WHAT YOU ARE ASKED TO DO ▸
Beneath this line are the data; copy exactly the part of them that opens with the line containing "(dot-dashed red line)" and closes with the line containing "and neutrinos (bottom)", and only that part.
[DATA SHOWN Boundary: Start]
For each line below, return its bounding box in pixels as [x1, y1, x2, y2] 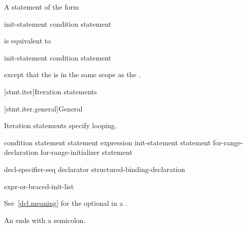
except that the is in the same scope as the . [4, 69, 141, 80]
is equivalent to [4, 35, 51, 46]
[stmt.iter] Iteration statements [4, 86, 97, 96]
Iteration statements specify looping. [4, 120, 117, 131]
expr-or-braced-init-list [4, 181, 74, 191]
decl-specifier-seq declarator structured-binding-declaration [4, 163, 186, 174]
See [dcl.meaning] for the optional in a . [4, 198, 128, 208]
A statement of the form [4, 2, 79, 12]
[DATA SHOWN Boundary: End]
[DATA SHOWN Boundary: Start]
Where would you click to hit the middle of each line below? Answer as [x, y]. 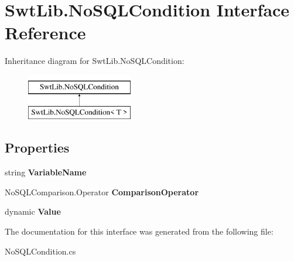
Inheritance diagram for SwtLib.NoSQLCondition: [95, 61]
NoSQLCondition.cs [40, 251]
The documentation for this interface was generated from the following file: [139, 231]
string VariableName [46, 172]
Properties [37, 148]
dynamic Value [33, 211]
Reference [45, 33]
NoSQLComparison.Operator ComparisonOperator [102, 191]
[DATA SHOWN Boundary: End]
[DATA SHOWN Boundary: Start]
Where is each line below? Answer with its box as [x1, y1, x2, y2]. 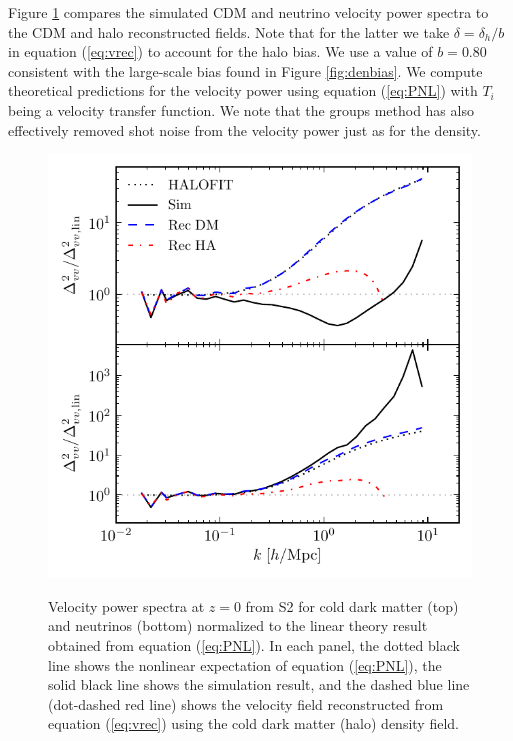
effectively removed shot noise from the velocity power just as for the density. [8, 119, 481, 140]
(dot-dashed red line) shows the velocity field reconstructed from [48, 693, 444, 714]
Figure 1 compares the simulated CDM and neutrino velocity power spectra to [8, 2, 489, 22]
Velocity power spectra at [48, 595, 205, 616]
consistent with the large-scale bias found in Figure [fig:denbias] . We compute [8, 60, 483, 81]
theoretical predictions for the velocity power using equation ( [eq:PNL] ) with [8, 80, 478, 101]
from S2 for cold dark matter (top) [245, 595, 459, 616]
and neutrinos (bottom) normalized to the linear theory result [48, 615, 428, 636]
[DATA SHOWN Boundary: End]
TASK OUTPUT ▸
(dot-dashed red line) shows the velocity field reconstructed from [48, 693, 444, 714]
Figure 1 compares the simulated CDM and neutrino velocity power spectra to [8, 2, 489, 22]
Velocity power spectra at [48, 595, 205, 616]
consistent with the large-scale bias found in Figure [fig:denbias] . We compute [8, 60, 483, 81]
theoretical predictions for the velocity power using equation ( [eq:PNL] ) with [8, 80, 478, 101]
from S2 for cold dark matter (top) [245, 595, 459, 616]
and neutrinos (bottom) normalized to the linear theory result [48, 615, 428, 636]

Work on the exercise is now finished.